What to do: When you transcribe the lines below, keep every word the same and leave the pictures behind.

Material for the task:
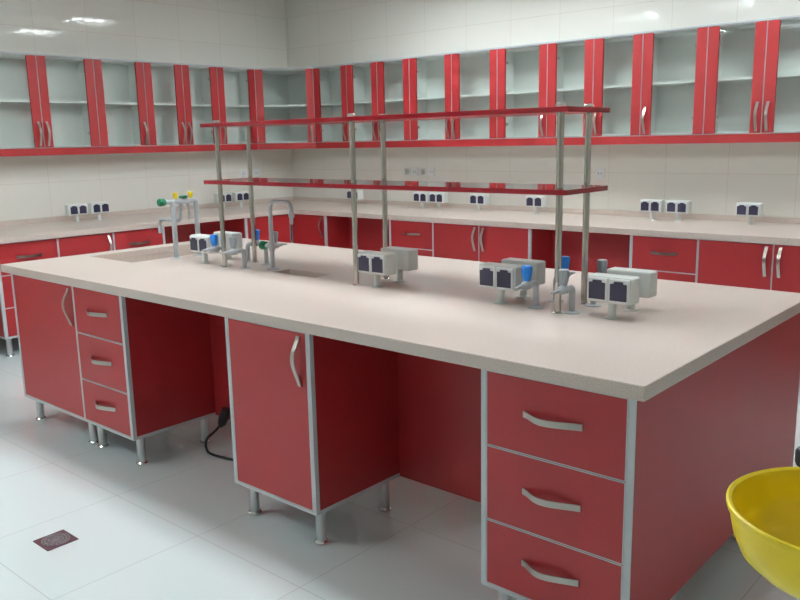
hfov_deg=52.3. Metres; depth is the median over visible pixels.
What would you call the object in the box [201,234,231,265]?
tap
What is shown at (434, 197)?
socket
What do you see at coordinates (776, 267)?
base cabinet
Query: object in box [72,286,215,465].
base cabinet
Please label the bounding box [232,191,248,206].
socket
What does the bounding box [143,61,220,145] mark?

Answer below:
hfov_deg=52.3. Metres; depth is the median over visible pixels.
What would you call the object in the box [201,234,231,265]?
tap
What is shown at (434, 197)?
socket
What do you see at coordinates (776, 267)?
base cabinet
Query: object in box [72,286,215,465].
base cabinet
Please label the bounding box [232,191,248,206].
socket
What does the bounding box [143,61,220,145] mark?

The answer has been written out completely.